Farah mempersilakan Sienna duduk di sofa. Atmosfer dalam ruangan berubah kaku, seperti ada sesuatu yang menggantung, tak terlihat tapi nyata.
Tak lama kemudian, Azzam keluar dari kamar. Jas dan dasi sudah rapi. Ia tampak terkejut melihat siapa yang ada di ruang tamu.
“Loh… kok di sini?”
“Gue bawain lo sarapan,” jawab Sienna, senyum di bibirnya tak pudar.
Azzam membalas dengan senyum tipis. “Makasih.”
Di sudut ruangan, Zira berdiri bersedekap. Sorot matanya menusuk.
“Besok-besok nggak usah bawa sarapan segala, Mbak. Kami masih mampu kok masak buat Bang Azzam.”
Farah menatap Zira tajam, tapi tak berkata apa-apa. Sienna hanya diam. Seolah ucapan Zira tak pernah ada. Azzam pun tetap sibuk memeriksa file tanpa komentar.
Zira makin kesal. Diam mereka membuatnya merasa tak dianggap. Ia nyaris maju, tapi Farah menahannya, menggenggam lengannya, memberi isyarat dengan tatapan: bukan sekarang.
“Yuk, berangkat sekarang,” ucap Azzam kepada Sienna.
Tanpa pamit, keduanya berlalu begitu saja. Farah dan Zira hanya diam menatap pintu yang kini kembali tertutup.
Zira mengepalkan tangannya. Amarah bergejolak di dadanya, tapi Farah masih terlihat tenang. Setenang permukaan air kanal yang menyembunyikan arus di dasarnya.
Setelah kepergian Azzam dan Sienna. Farah masuk ke kamar, mengambil tas dan dokumen. Zira mengikutinya.
“Fa... kamu nggak bisa biarin Bang Azzam pergi berdua sama Mbak Sienna itu.” Nada Zira tajam, nyaris memohon.
Farah tetap diam, mengacak berkas-berkas di atas meja.
“Fa…”
Farah akhirnya menoleh.Gadis itu menghela napas pelan lalu berucap.
“Ra... please, bisakah kita nggak bahas ini dulu? Fokus ke permesso dulu.”

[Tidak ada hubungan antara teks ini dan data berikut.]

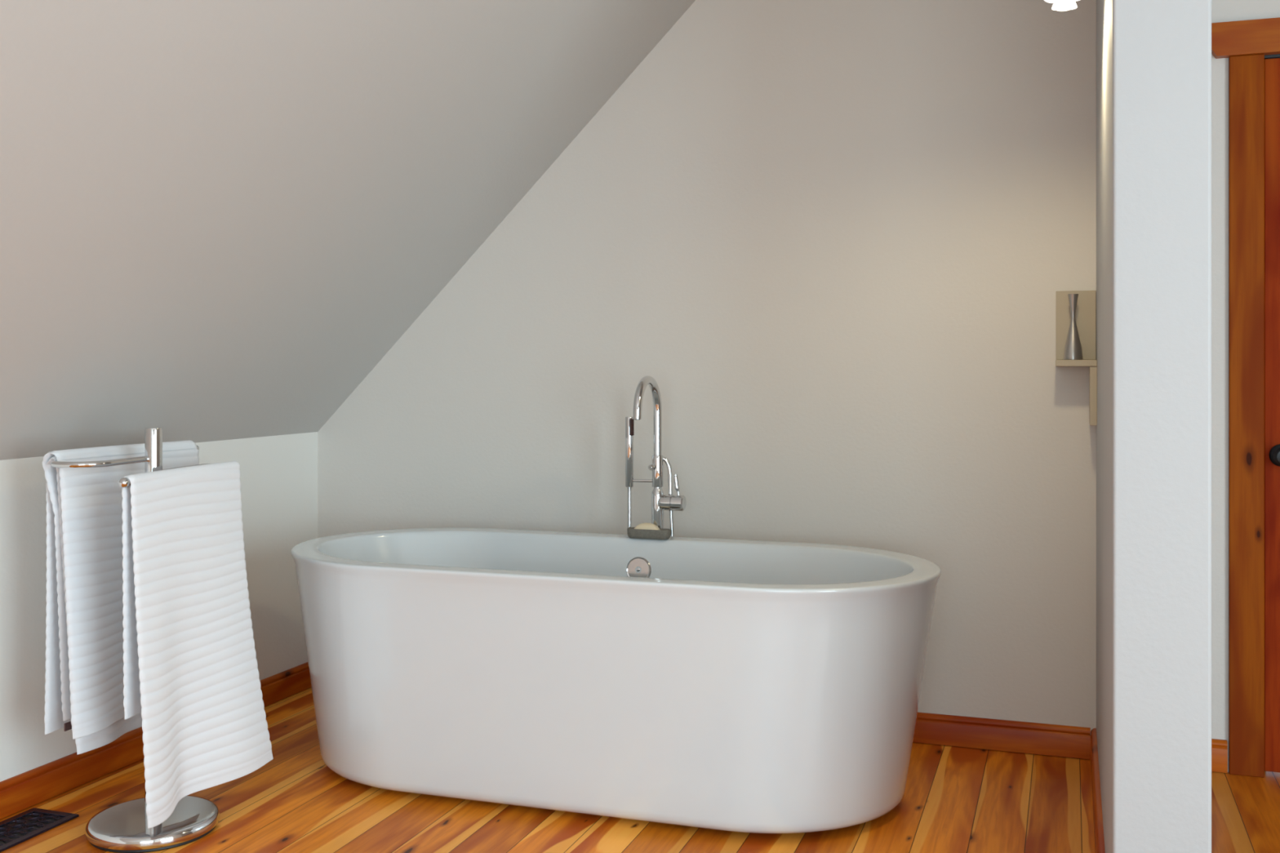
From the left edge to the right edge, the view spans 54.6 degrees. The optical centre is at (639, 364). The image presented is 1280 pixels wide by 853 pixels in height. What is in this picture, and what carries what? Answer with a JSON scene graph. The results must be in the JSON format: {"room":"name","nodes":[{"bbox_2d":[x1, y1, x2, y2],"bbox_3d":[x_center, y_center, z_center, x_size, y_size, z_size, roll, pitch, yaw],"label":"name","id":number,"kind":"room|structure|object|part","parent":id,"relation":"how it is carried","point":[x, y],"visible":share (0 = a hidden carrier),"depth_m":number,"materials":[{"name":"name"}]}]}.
{"room":"bathroom","nodes":[
{"label":"bathroom","id":0,"kind":"room"},
{"bbox_2d":[0,431,317,782],"bbox_3d":[-2.250,0.697,1.492,0.100,0.907,6.345,0,0,19],"label":"wall","id":1,"kind":"structure","parent":0,"point":[278,478],"depth_m":3.87,"materials":[{"name":"white paint"}]},
{"bbox_2d":[0,662,311,819],"bbox_3d":[-2.179,1.104,1.521,0.016,0.088,6.245,0,0,19],"label":"baseboard","id":2,"kind":"structure","parent":1,"relation":"attached to","point":[20,792],"depth_m":3.40,"materials":[{"name":"brown wood"}]},
{"bbox_2d":[0,0,695,460],"bbox_3d":[0.064,-0.704,0.742,4.965,1.893,6.445,0,0,19],"label":"ceiling","id":3,"kind":"structure","parent":0,"point":[218,218],"depth_m":3.13,"materials":[{"name":"grey paint"}]},
{"bbox_2d":[0,687,1279,852],"bbox_3d":[0.245,1.210,1.262,4.965,0.120,7.545,0,0,19],"label":"floor","id":4,"kind":"structure","parent":0,"point":[955,799],"depth_m":3.14,"materials":[{"name":"brown wood"}]},
{"bbox_2d":[0,808,79,852],"bbox_3d":[-1.546,1.147,3.032,0.148,0.006,0.305,0,0,19],"label":"floor vent","id":5,"kind":"object","parent":4,"relation":"in","point":[15,830],"visible":1,"depth_m":3.09,"materials":[{"name":"brown metal"}]},
{"bbox_2d":[0,812,64,845],"bbox_3d":[-1.546,1.145,3.032,0.107,0.003,0.263,0,0,19],"label":"grille","id":6,"kind":"object","parent":5,"relation":"attached to","point":[14,829],"depth_m":3.09,"materials":[{"name":"brown metal"}]},
{"bbox_2d":[50,427,219,852],"bbox_3d":[-1.187,0.653,3.129,0.326,0.994,0.587,0,0,19],"label":"towel stand","id":7,"kind":"object","parent":4,"relation":"on","point":[122,827],"visible":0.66,"depth_m":2.99,"materials":[{"name":"silver metal"}]},
{"bbox_3d":[-1.258,0.234,3.151,0.169,0.018,0.562,0,0,19],"label":"arm","id":8,"kind":"part","parent":7,"relation":"part of","materials":[{"name":"silver metal"}]},
{"bbox_2d":[42,440,199,755],"bbox_3d":[-1.314,0.573,3.208,0.126,0.735,0.560,0,0,13],"label":"towel","id":9,"kind":"object","parent":7,"relation":"hanging from","point":[84,686],"visible":0.48,"depth_m":3.00,"materials":[{"name":"white fabric"}]},
{"bbox_3d":[-1.160,0.270,3.068,0.109,0.015,0.474,0,0,15],"label":"arm","id":10,"kind":"part","parent":7,"relation":"part of","materials":[{"name":"silver metal"}]},
{"bbox_2d":[121,461,273,828],"bbox_3d":[-1.081,0.656,3.074,0.097,0.808,0.516,0,0,15],"label":"towel","id":11,"kind":"object","parent":7,"relation":"hanging from","point":[191,672],"visible":1,"depth_m":3.02,"materials":[{"name":"white fabric"}]},
{"bbox_2d":[290,528,941,834],"bbox_3d":[-0.111,0.839,3.462,1.870,0.622,0.816,0,0,19],"label":"bathtub","id":12,"kind":"object","parent":4,"relation":"on","point":[739,686],"visible":1,"depth_m":3.10,"materials":[{"name":"white ceramic"}]},
{"bbox_3d":[-0.003,0.622,3.751,0.085,0.084,0.026,0,0,19],"label":"overflow plate","id":13,"kind":"part","parent":12,"relation":"part of","materials":[{"name":"silver metal"}]},
{"bbox_2d":[626,527,671,539],"bbox_3d":[0.027,0.513,3.764,0.136,0.029,0.043,0,0,19],"label":"soap dish","id":14,"kind":"object","parent":12,"relation":"on","point":[661,534],"visible":1,"depth_m":3.74,"materials":[{"name":"grey stone"}]},
{"bbox_2d":[634,522,659,529],"bbox_3d":[0.021,0.495,3.766,0.086,0.026,0.027,0,0,19],"label":"soap bar","id":15,"kind":"object","parent":14,"relation":"in","point":[645,526],"visible":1,"depth_m":3.75,"materials":[{"name":"beige"}]},
{"bbox_2d":[625,375,685,537],"bbox_3d":[0.017,0.281,3.720,0.187,0.495,0.226,0,0,19],"label":"faucet","id":16,"kind":"object","parent":12,"relation":"on","point":[660,502],"visible":0.94,"depth_m":3.79,"materials":[{"name":"silver metal"}]},
{"bbox_3d":[0.023,0.156,3.712,0.026,0.246,0.215,0,0,19],"label":"spout","id":17,"kind":"part","parent":16,"relation":"part of","materials":[{"name":"silver metal"}]},
{"bbox_3d":[0.036,0.314,3.783,0.017,0.017,0.019,0,0,43],"label":"diverter knob","id":18,"kind":"part","parent":16,"relation":"part of","materials":[{"name":"silver metal"}]},
{"bbox_2d":[651,487,663,528],"bbox_3d":[0.054,0.450,3.801,0.044,0.156,0.044,0,0,19],"label":"pipe","id":19,"kind":"object","parent":16,"relation":"on","point":[657,493],"depth_m":3.78,"materials":[{"name":"silver metal"}]},
{"bbox_3d":[0.112,0.369,3.781,0.021,0.068,0.014,0,0,19],"label":"lever","id":20,"kind":"part","parent":16,"relation":"part of","materials":[{"name":"silver metal"}]},
{"bbox_2d":[317,0,1279,772],"bbox_3d":[1.104,-0.200,3.740,4.965,2.700,0.100,0,0,19],"label":"wall","id":21,"kind":"structure","parent":0,"point":[836,241],"depth_m":3.87,"materials":[{"name":"white paint"}]},
{"bbox_2d":[912,712,1090,759],"bbox_3d":[0.080,1.104,4.034,2.605,0.088,0.016,0,0,19],"label":"baseboard","id":22,"kind":"structure","parent":21,"relation":"attached to","point":[1024,737],"depth_m":3.68,"materials":[{"name":"brown wood"}]},
{"bbox_2d":[1055,290,1097,425],"bbox_3d":[1.256,-0.021,3.568,0.111,0.387,0.125,0,0,19],"label":"wall shelf","id":23,"kind":"object","parent":21,"relation":"attached to","point":[1085,316],"visible":0.96,"depth_m":3.60,"materials":[{"name":"beige wood"}]},
{"bbox_2d":[1063,293,1083,359],"bbox_3d":[1.245,-0.108,3.564,0.053,0.190,0.053,0,0,19],"label":"vase","id":24,"kind":"object","parent":23,"relation":"on","point":[1073,348],"visible":0.9,"depth_m":3.55,"materials":[{"name":"silver metal"}]},
{"bbox_3d":[1.273,-0.114,3.620,0.110,0.202,0.016,0,0,19],"label":"panel","id":25,"kind":"part","parent":23,"relation":"part of","materials":[{"name":"beige wood"}]},
{"bbox_3d":[1.298,0.089,3.550,0.019,0.166,0.112,0,0,19],"label":"panel","id":26,"kind":"part","parent":23,"relation":"part of","materials":[{"name":"beige wood"}]},
{"bbox_2d":[1211,738,1227,773],"bbox_3d":[1.566,1.104,3.518,0.184,0.088,0.016,0,0,19],"label":"baseboard","id":27,"kind":"structure","parent":21,"relation":"attached to","point":[1219,747],"depth_m":3.49,"materials":[{"name":"brown wood"}]},
{"bbox_2d":[1211,17,1279,777],"bbox_3d":[2.113,0.096,3.354,1.049,2.109,0.167,0,0,19],"label":"door","id":28,"kind":"structure","parent":21,"relation":"in","point":[1251,47],"depth_m":3.46,"materials":[{"name":"brown wood"}]},
{"bbox_3d":[1.698,0.143,3.470,0.088,2.015,0.020,0,0,19],"label":"casing","id":29,"kind":"part","parent":28,"relation":"part of","materials":[{"name":"brown wood"}]},
{"bbox_3d":[1.775,0.253,3.420,0.062,0.062,0.069,0,0,19],"label":"knob","id":30,"kind":"part","parent":28,"relation":"part of","materials":[{"name":"black metal"}]},
{"bbox_2d":[1090,0,1211,852],"bbox_3d":[1.156,-0.200,2.888,0.178,2.700,1.475,0,0,19],"label":"wall","id":31,"kind":"structure","parent":0,"point":[1153,57],"depth_m":2.19,"materials":[{"name":"grey paint"}]},
{"bbox_2d":[1044,0,1078,11],"bbox_3d":[0.956,-0.873,2.736,0.132,0.165,0.096,0,0,19],"label":"wall lamp","id":32,"kind":"object","parent":31,"relation":"attached to","point":[1059,5],"visible":1,"depth_m":2.75,"materials":[{"name":"silver metal"}]}
]}

Zira menahan napas. Lalu mengangguk dengan malas. “Iya-iya.” Zira masuk ke kamarnya, mengambil dokumen, lalu kembali menghampiri Farah yang sudah menunggu di depan pintu.
Farah tahu, semua ini adalah bagian dari pilihannya. Menikah bukan karena cinta, tapi karena impian. Ia tahu resikonya. Ia paham konsekuensinya. Tapi tak ada yang mempersiapkan hatinya untuk perasaan yang datang diam-diam.
Dan kini, satu-satunya cara bertahan adalah tetap berjalan, menjaga ritme hati, dan menolak jatuh karena ia tahu, sekali terjatuh, luka itu bisa lebih dalam dari yang ia kira.